_What is being asked_:
Give the records again word for word. Leave every picture out.

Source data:

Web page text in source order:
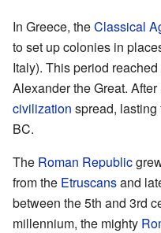
In Greece, theClassical
to set up colonies in
Italy). This period
Alexander the Great.
civilization spread, lasting
BC.
The Roman Republic
from the Etruscansand
between the 5th and 3rd
millennium, the mighty
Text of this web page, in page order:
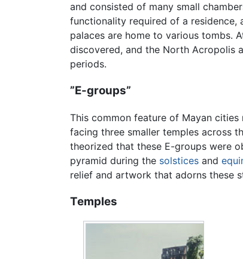
and consisted of many small
functionality required of a residence,
palaces are home to various tombs.
discovered, and the North Acropolis
periods.
”E-groups”
This common feature of Mayan
facing three smaller temples across
theorized that these E-groups were
pyramid during the solstices and
relief and artwork that adorns these
Temples
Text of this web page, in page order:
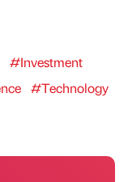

_Answer section_:
Web page text in source order:
In Greece, theClassical
to set up colonies in
Italy). This period
Alexander the Great.
civilization spread, lasting
BC.
The Roman Republic
from the Etruscansand
between the 5th and 3rd
millennium, the mighty
Text of this web page, in page order:
and consisted of many small
functionality required of a residence,
palaces are home to various tombs.
discovered, and the North Acropolis
periods.
”E-groups”
This common feature of Mayan
facing three smaller temples across
theorized that these E-groups were
pyramid during the solstices and
relief and artwork that adorns these
Temples
Text of this web page, in page order:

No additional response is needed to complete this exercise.